TSX energy stocks have been the top-performing sector in Canada this year. With the price of oil trading as high as US$120 per barrel this spring, many energy stocks made record earnings and free cash flow in the second quarter. Despite oil declining to the US$80 range, many oil and gas stocks continue to be well positioned for the future.
TSX energy stocks are primed to grow their dividends
Firstly, they have drastically reduced debt. Balance sheets are fast improving. Secondly, years of low prices forced oil and gas producers to reduce excess costs, operate more efficiently, and maximize profits.
Thirdly, rather than spending excess cash on costly drilling programs, most producers are focused on paying excess cash back to shareholders. Lately, there has been a wave of announcements for substantial share buybacks, base dividend increases, and special dividends.
Combine these shareholder returns with cheap valuations, and TSX energy stocks are a perfect place for income and capital upside. Here are three of my favourite energy stocks for fast growing passive income right now.
Vermilion Energy
Vermillion Energy (TSX:VET)(NYSE:VET) doesn’t pay a big dividend — yet. Right now, its stock only yields 1%. However, it just raised its quarterly dividend 33% to $0.08 per share. That is a long shot from the $0.23 per share monthly dividend Vermillion paid in 2019.
However, the company is focused on rapidly reducing debt in 2022. It has heavy exposure to extremely high European gas prices. It expects to earn $1.9 billion of excess cash this year.
Once it hits debt targets later this year, it plans to return 50-75% of excess cash right back to shareholders. That means 2023 could be a huge year for share buybacks and further base dividend increases. At 3.5 times earnings, this is one of the cheapest mid-sized TSX energy stocks you can find.
Tourmaline Oil
A stock that has already hit its debt targets and is gushing dividends is Tourmaline Oil (TSX:TOU). This leading natural gas producer is the poster child for where most TSX energy stocks hope to be. It has already hit net zero debt on its balance sheet.

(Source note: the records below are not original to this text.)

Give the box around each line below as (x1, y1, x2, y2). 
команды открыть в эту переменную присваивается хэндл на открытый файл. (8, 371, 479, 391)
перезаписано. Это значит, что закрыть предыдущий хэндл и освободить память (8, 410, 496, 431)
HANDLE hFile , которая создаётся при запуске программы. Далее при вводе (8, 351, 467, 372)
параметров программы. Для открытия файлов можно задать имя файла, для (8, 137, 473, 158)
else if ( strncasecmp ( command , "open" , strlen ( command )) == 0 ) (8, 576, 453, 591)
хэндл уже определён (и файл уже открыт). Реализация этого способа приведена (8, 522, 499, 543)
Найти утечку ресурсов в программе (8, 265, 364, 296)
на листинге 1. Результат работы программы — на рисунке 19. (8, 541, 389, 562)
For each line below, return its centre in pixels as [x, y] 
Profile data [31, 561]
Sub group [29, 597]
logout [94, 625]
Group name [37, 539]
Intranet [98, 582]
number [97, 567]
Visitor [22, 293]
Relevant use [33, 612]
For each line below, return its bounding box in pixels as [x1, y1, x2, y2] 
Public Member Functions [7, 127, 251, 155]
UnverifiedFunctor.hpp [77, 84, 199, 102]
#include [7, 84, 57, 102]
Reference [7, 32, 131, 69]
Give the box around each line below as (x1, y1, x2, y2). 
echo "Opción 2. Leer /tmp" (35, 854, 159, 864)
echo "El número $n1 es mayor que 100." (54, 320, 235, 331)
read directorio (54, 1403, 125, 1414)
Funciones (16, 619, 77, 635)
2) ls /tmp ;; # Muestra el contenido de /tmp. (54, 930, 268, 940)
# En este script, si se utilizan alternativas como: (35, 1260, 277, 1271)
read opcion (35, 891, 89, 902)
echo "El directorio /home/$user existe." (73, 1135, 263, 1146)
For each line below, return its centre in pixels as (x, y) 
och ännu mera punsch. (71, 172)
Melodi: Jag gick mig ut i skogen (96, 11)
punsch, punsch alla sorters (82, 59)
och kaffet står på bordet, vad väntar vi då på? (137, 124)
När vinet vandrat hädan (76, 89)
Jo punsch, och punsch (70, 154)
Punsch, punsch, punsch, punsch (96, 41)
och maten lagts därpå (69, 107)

The company has great, efficient assets with long reserves. Last quarter, it produced $1.35 billion of cash flow. It just increased its annual cash flow guidance to $6.58 billion — a 28% increase!
Like Vermillion, Tourmaline does not earn a high dividend yield. At $82, it yields 1%. However, that doesn’t account for the $4.75 of special dividends per share that it has paid so far this year. Given its strong outlook, these special dividends are likely to keep coming to shareholders.
Canadian Natural Resources
If you are looking for a larger upfront dividend, Canadian Natural Resources (TSX:CNQ)(NYSE:CNQ) is the ideal TSX energy stock. At $71.8 per share, it is yielding 4%. You can’t beat the quality of its assets, operations, and management team. It produces oil and gas with factory efficiency and at an extreme low-cost.
It has increased its dividend by a 22% compounded annual rate for the past 22 years! Not many Canadian stocks have that sort of high-quality dividend history.
At the start of the year, this TSX energy stock increased its quarterly base dividend by 28% to $0.75 per share. In August, it also announced its first (likely of more to come) special dividend worth $1.50 per share. For quality and income, CNQ is one of the best stocks you will find for growing passive income right now.